If it showed nothing new, I don't think I'd have posted it.

*Originally posted by DukeFreedom*

Then you'll see that EV[b/f] > EV[c/c] **> EV[c/f]** then.

As for your second question about the 1/(bets in pot)...

Lemme first just quote what Cornholio wrote

If you assume your opponent will __check behind all worse hands__ in case you check, but bet for value all better hands, it would be sufficient if the opponent called a worse hand with a probability of 1/(bets in the pot). If the opponent has a better hand, you would lose one bet, and you won't get a bet from a worse hand.

He worded this very poorly and actually it's even wrong when this is what he really ment, because as I said before: if our equity <50% and we assume your opponent always checks behind worse hands when checked to

**then c/f is always the best move**.

Instead, he should have written

If you assume your opponent will **play optimally** in case you check, it would be sufficient if the opponent called a worse hand with a probability of 1/(bets in the pot).

Now note that

**playing optimally is *NOT* the same as always checking behind worse hands**. To see this quickly, take your example and assume that your opponent will bluff 1/11 times when he bets (when you check to him). In that case you can't call (actually: you'll be indifferent between calling or folding), because 10/11 times you'll loose 1 BB and 1/11 times you'll win the pot of 10 BB, giving a net EV of 0, the same as c/f.

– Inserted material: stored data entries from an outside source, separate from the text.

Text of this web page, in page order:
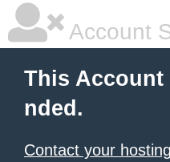
Account
This Account
nded.
Contact your
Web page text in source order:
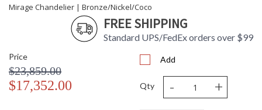
Mirage Chandelier | Bronze/Nickel/Coco
FREE SHIPPING
Standard UPS/FedEx orders over $99
Price
$23,859.00
$17,352.00
Add
Qty - +
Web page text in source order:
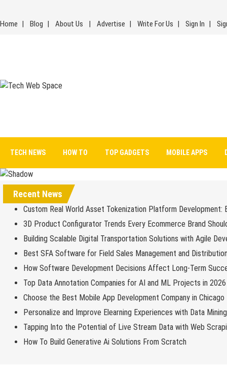
content
Home Blog About Us Advertise Write For Us Sign In
TECH NEWS HOW TO TOP GADGETS MOBILE APPS
Recent News
Custom Real World Asset Tokenization Platform Development:
3D Product Configurator Trends Every Ecommerce Brand
Building Scalable Digital Transportation Solutions with Agile
Best SFA Software for Field Sales Management and
How Software Development Decisions Affect Long-Term
Top Data Annotation Companies for AI and ML Projects in 2026
Choose the Best Mobile App Development Company in Chicago
Personalize and Improve Elearning Experiences with Data
Tapping Into the Potential of Live Stream Data with Web
How To Build Generative Ai Solutions From Scratch
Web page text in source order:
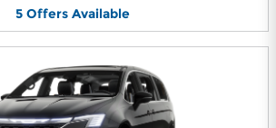
5 Offers Available
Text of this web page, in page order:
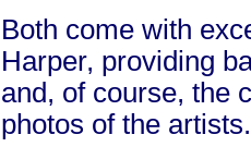
Both come with
Harper, providing
and, of course, the
photos of the artists.
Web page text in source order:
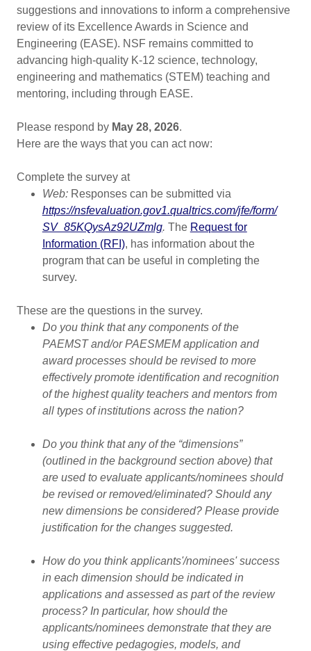
suggestions and innovations to inform a comprehensive
review of its Excellence Awards in Science and
Engineering (EASE). NSF remains committed to
advancing high-quality K-12 science, technology,
engineering and mathematics (STEM) teaching and
mentoring, including through EASE.
Please respond by May 28, 2026.
Here are the ways that you can act now:
Complete the survey at
Web:Responses can be submitted via
https://nsfevaluation.gov1.qualtrics.com/​jfe/​form/​
SV_​85KQysAz92UZmlg. The Request for
Information (RFI), has information about the
program that can be useful in completing the
survey.
These are the questions in the survey.
Do you think that any components of the
PAEMST and/or PAESMEM application and
award processes should be revised to more
effectively promote identification and recognition
of the highest quality teachers and mentors from
all types of institutions across the nation?
Do you think that any of the “dimensions”
(outlined in the background section above) that
are used to evaluate applicants/nominees should
be revised or removed/eliminated? Should any
new dimensions be considered? Please provide
justification for the changes suggested.
How do you think applicants'/nominees' success
in each dimension should be indicated in
applications and assessed as part of the review
process? In particular, how should the
applicants/nominees demonstrate that they are
using effective pedagogies, models, and

In fact, "playing optimally" is very precisely defined for your opponent according to game theory, but I really don't want to get into explaining the exact theory behind this... Basically it just says that your opponent will bluff with such a frequency that you'll be indifferent between c/c his bet or c/f.

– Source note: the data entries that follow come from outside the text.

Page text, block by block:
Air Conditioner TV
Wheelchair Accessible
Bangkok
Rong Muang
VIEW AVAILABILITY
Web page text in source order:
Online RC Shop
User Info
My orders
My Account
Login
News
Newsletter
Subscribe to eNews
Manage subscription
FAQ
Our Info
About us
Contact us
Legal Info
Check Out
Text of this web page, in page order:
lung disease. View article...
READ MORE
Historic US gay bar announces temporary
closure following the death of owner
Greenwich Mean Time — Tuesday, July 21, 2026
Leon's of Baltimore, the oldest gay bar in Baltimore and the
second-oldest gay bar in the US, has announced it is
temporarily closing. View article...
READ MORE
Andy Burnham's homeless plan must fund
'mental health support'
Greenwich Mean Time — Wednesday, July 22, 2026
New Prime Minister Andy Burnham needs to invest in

Hence this "optimal playing strategy" for your opponent dictates that both c/c and c/f will have an EV of 0 for you, as with the example I gave above.

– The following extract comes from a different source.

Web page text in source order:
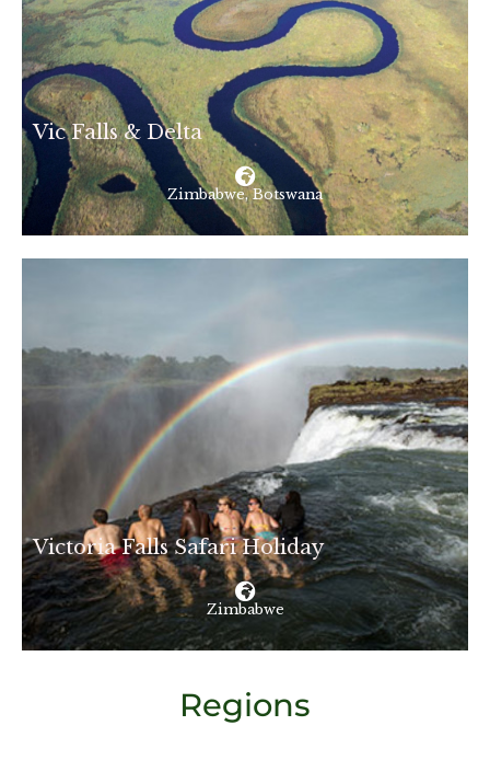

However, b/f will have an EV of > 0 if your opponent calls worse hands with a probability P > 1/B, where B = bets in pot. This follows, because:

with probability (1-P) we lose 1

with probability P we win B+1

Now the net EV of b/f will be P*(B+1) - (1-P)*1= P*B - 1.

Now P*B - 1 will always be > 0 if P > 1/B.

Hence b/f will be better then c/c and c/f if we assume our opponent calls worse hands with probability > 1/(bets in pot) and would play optimally if we check.